[Collected data]
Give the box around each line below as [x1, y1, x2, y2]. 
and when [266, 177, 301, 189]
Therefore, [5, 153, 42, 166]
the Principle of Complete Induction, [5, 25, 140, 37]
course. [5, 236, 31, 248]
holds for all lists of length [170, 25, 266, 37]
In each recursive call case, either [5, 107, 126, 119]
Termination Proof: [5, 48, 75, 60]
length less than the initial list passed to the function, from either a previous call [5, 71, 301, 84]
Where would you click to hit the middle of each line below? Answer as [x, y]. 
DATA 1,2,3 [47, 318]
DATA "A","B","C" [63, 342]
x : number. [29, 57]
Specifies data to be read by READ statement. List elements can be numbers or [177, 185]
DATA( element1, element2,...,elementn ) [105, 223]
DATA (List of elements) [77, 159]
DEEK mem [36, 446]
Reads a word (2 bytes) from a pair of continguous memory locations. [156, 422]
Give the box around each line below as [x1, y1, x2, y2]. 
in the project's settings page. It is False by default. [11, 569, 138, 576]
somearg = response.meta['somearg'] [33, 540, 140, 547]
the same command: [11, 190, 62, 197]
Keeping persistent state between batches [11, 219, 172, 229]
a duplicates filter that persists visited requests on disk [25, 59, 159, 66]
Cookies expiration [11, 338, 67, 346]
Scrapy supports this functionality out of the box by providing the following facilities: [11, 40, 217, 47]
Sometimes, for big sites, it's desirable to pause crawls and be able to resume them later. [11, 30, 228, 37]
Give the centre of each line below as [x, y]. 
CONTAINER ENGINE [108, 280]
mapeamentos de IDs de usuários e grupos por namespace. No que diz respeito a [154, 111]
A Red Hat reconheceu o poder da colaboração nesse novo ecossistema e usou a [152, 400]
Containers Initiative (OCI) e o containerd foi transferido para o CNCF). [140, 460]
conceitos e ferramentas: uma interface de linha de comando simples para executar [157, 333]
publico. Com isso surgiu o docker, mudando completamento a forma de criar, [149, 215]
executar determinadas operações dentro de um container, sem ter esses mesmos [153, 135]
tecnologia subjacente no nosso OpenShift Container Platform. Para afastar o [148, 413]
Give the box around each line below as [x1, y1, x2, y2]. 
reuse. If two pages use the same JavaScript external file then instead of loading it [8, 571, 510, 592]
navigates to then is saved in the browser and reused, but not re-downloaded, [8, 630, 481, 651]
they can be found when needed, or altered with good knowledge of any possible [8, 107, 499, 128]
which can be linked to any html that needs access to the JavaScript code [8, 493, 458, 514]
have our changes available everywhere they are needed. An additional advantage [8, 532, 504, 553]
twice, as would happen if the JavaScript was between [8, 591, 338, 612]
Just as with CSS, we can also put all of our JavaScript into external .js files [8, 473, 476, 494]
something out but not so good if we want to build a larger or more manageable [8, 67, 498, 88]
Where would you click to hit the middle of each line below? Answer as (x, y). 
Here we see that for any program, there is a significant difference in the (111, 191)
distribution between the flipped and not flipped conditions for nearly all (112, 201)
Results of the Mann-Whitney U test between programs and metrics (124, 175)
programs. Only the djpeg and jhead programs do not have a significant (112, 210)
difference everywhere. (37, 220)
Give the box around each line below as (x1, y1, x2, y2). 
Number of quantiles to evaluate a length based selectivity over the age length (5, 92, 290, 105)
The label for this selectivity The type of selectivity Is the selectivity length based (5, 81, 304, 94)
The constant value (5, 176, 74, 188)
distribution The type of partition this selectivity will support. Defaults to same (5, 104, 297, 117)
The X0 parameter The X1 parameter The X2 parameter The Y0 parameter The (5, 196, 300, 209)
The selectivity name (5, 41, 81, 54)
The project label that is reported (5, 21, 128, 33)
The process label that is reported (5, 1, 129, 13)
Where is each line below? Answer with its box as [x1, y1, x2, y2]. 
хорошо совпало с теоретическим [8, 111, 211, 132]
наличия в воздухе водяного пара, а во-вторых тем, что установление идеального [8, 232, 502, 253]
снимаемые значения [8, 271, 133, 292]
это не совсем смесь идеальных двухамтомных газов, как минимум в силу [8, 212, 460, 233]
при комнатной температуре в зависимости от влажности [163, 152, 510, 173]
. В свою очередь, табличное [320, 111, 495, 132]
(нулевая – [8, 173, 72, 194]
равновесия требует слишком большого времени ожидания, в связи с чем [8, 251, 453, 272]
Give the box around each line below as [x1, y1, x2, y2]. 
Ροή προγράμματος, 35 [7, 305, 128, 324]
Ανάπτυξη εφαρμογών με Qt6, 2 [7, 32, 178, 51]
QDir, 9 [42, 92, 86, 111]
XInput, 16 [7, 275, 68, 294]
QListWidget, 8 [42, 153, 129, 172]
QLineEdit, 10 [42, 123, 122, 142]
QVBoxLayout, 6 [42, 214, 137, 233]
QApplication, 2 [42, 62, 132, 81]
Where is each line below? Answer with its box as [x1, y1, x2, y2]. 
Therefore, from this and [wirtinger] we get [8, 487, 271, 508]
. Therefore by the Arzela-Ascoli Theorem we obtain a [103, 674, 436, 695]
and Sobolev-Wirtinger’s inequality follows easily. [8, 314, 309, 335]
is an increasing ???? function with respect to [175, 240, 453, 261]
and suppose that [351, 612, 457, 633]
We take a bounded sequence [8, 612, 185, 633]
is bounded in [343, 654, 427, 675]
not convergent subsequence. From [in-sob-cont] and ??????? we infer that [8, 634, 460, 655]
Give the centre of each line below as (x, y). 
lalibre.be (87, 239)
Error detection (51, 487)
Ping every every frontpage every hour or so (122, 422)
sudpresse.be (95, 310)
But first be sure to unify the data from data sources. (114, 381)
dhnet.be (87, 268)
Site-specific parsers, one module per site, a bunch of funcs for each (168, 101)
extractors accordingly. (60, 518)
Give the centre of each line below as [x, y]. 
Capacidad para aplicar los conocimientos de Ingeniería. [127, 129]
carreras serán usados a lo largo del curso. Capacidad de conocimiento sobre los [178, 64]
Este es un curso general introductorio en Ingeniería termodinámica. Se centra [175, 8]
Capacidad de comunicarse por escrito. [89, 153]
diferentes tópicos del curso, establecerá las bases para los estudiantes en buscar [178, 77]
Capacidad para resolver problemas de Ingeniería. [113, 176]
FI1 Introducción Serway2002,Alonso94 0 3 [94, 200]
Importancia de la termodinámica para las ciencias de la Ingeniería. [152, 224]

▶ WORK TO BE COMPLETED
An exact copy of every line from the one containing "Error detection (51, 487)" through the last line of the entries is required; please add nothing.

▶ OUTPUT FOR THIS TASK
Error detection (51, 487)
Ping every every frontpage every hour or so (122, 422)
sudpresse.be (95, 310)
But first be sure to unify the data from data sources. (114, 381)
dhnet.be (87, 268)
Site-specific parsers, one module per site, a bunch of funcs for each (168, 101)
extractors accordingly. (60, 518)
Give the centre of each line below as [x, y]. 
Capacidad para aplicar los conocimientos de Ingeniería. [127, 129]
carreras serán usados a lo largo del curso. Capacidad de conocimiento sobre los [178, 64]
Este es un curso general introductorio en Ingeniería termodinámica. Se centra [175, 8]
Capacidad de comunicarse por escrito. [89, 153]
diferentes tópicos del curso, establecerá las bases para los estudiantes en buscar [178, 77]
Capacidad para resolver problemas de Ingeniería. [113, 176]
FI1 Introducción Serway2002,Alonso94 0 3 [94, 200]
Importancia de la termodinámica para las ciencias de la Ingeniería. [152, 224]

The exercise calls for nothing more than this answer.